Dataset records

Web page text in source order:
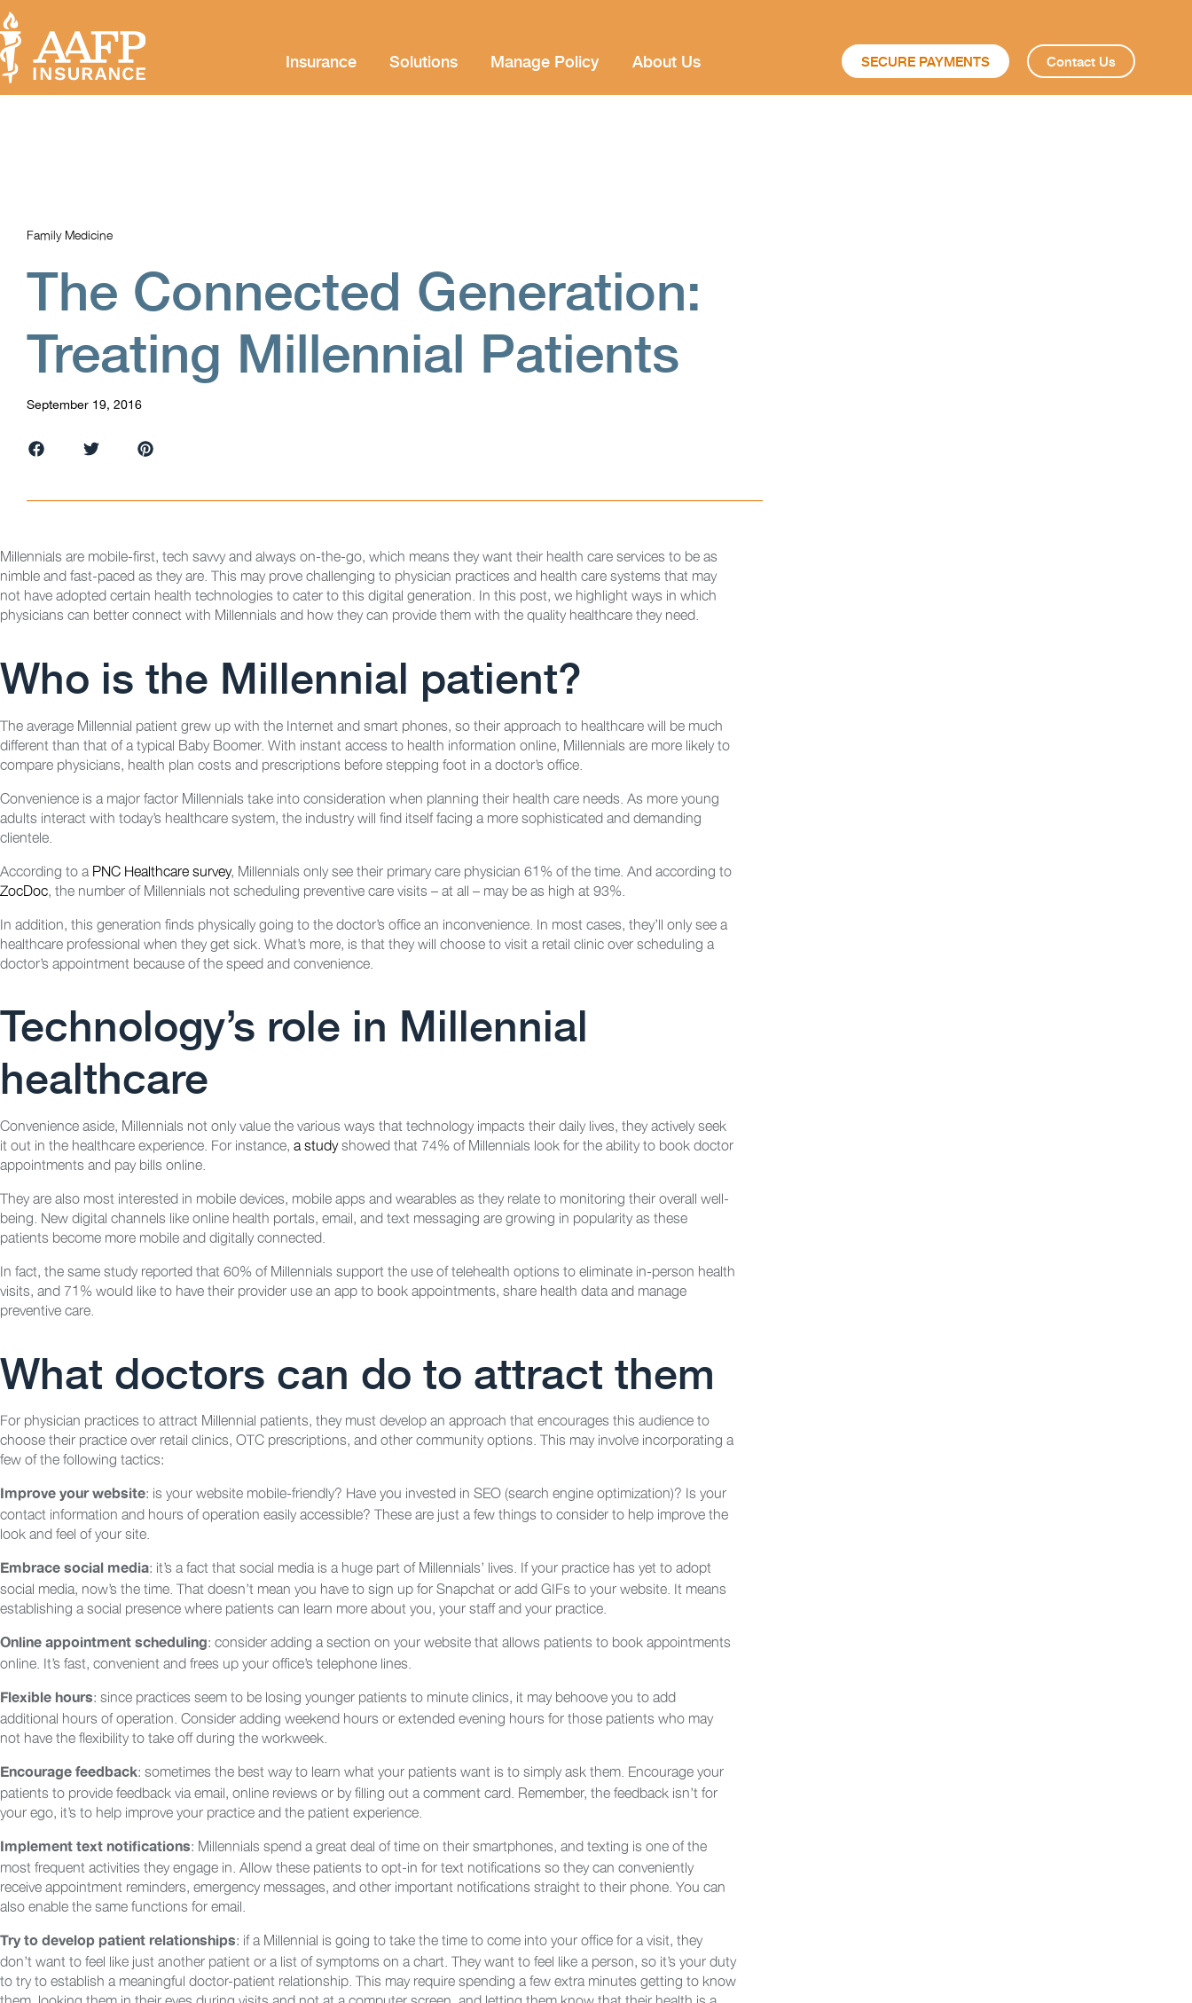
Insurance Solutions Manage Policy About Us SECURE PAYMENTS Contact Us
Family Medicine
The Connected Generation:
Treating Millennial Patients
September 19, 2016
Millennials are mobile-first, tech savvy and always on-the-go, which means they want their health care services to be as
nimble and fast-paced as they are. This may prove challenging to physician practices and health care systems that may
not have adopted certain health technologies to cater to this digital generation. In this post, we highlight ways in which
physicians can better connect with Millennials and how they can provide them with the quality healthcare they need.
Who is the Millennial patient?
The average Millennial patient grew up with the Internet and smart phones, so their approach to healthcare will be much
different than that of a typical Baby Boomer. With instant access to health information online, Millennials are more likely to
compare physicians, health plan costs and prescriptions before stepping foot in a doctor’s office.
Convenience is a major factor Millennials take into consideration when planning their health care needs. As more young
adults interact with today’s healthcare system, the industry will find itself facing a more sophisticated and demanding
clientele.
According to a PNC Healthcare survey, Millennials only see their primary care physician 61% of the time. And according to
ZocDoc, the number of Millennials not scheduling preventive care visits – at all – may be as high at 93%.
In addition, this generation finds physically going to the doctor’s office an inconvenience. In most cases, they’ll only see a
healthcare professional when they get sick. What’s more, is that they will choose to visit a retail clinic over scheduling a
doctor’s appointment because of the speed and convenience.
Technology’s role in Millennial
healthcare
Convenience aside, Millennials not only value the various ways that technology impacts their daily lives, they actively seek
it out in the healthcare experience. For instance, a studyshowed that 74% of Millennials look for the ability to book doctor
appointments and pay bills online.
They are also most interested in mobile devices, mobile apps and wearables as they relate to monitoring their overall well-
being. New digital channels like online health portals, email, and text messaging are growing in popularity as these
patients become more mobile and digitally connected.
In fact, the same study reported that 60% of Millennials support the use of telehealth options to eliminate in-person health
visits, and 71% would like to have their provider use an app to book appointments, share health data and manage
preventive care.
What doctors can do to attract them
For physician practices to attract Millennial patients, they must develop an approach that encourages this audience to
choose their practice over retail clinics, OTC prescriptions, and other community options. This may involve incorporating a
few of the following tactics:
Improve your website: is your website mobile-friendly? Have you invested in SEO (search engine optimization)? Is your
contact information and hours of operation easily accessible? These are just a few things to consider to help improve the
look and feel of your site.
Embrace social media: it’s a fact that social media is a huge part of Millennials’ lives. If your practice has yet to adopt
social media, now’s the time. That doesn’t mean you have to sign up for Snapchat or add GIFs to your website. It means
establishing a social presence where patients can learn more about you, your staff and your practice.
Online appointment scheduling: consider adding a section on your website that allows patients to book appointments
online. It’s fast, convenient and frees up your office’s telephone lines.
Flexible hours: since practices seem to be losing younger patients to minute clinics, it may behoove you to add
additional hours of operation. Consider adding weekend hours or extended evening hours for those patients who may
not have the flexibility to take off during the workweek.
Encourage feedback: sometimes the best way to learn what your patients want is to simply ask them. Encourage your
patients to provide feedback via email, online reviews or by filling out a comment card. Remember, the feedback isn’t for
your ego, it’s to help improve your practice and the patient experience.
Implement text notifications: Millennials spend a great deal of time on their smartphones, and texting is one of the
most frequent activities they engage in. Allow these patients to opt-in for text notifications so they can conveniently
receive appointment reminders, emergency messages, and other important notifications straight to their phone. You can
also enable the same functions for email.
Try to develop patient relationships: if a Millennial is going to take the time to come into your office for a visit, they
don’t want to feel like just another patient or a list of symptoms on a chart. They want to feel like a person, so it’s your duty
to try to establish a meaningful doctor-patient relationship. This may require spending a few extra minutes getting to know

**WHAT IS NEEDED**. Without altering anything, output all the lines above but none of the images.

**RESULT BELOW**.
Web page text in source order:
Insurance Solutions Manage Policy About Us SECURE PAYMENTS Contact Us
Family Medicine
The Connected Generation:
Treating Millennial Patients
September 19, 2016
Millennials are mobile-first, tech savvy and always on-the-go, which means they want their health care services to be as
nimble and fast-paced as they are. This may prove challenging to physician practices and health care systems that may
not have adopted certain health technologies to cater to this digital generation. In this post, we highlight ways in which
physicians can better connect with Millennials and how they can provide them with the quality healthcare they need.
Who is the Millennial patient?
The average Millennial patient grew up with the Internet and smart phones, so their approach to healthcare will be much
different than that of a typical Baby Boomer. With instant access to health information online, Millennials are more likely to
compare physicians, health plan costs and prescriptions before stepping foot in a doctor’s office.
Convenience is a major factor Millennials take into consideration when planning their health care needs. As more young
adults interact with today’s healthcare system, the industry will find itself facing a more sophisticated and demanding
clientele.
According to a PNC Healthcare survey, Millennials only see their primary care physician 61% of the time. And according to
ZocDoc, the number of Millennials not scheduling preventive care visits – at all – may be as high at 93%.
In addition, this generation finds physically going to the doctor’s office an inconvenience. In most cases, they’ll only see a
healthcare professional when they get sick. What’s more, is that they will choose to visit a retail clinic over scheduling a
doctor’s appointment because of the speed and convenience.
Technology’s role in Millennial
healthcare
Convenience aside, Millennials not only value the various ways that technology impacts their daily lives, they actively seek
it out in the healthcare experience. For instance, a studyshowed that 74% of Millennials look for the ability to book doctor
appointments and pay bills online.
They are also most interested in mobile devices, mobile apps and wearables as they relate to monitoring their overall well-
being. New digital channels like online health portals, email, and text messaging are growing in popularity as these
patients become more mobile and digitally connected.
In fact, the same study reported that 60% of Millennials support the use of telehealth options to eliminate in-person health
visits, and 71% would like to have their provider use an app to book appointments, share health data and manage
preventive care.
What doctors can do to attract them
For physician practices to attract Millennial patients, they must develop an approach that encourages this audience to
choose their practice over retail clinics, OTC prescriptions, and other community options. This may involve incorporating a
few of the following tactics:
Improve your website: is your website mobile-friendly? Have you invested in SEO (search engine optimization)? Is your
contact information and hours of operation easily accessible? These are just a few things to consider to help improve the
look and feel of your site.
Embrace social media: it’s a fact that social media is a huge part of Millennials’ lives. If your practice has yet to adopt
social media, now’s the time. That doesn’t mean you have to sign up for Snapchat or add GIFs to your website. It means
establishing a social presence where patients can learn more about you, your staff and your practice.
Online appointment scheduling: consider adding a section on your website that allows patients to book appointments
online. It’s fast, convenient and frees up your office’s telephone lines.
Flexible hours: since practices seem to be losing younger patients to minute clinics, it may behoove you to add
additional hours of operation. Consider adding weekend hours or extended evening hours for those patients who may
not have the flexibility to take off during the workweek.
Encourage feedback: sometimes the best way to learn what your patients want is to simply ask them. Encourage your
patients to provide feedback via email, online reviews or by filling out a comment card. Remember, the feedback isn’t for
your ego, it’s to help improve your practice and the patient experience.
Implement text notifications: Millennials spend a great deal of time on their smartphones, and texting is one of the
most frequent activities they engage in. Allow these patients to opt-in for text notifications so they can conveniently
receive appointment reminders, emergency messages, and other important notifications straight to their phone. You can
also enable the same functions for email.
Try to develop patient relationships: if a Millennial is going to take the time to come into your office for a visit, they
don’t want to feel like just another patient or a list of symptoms on a chart. They want to feel like a person, so it’s your duty
to try to establish a meaningful doctor-patient relationship. This may require spending a few extra minutes getting to know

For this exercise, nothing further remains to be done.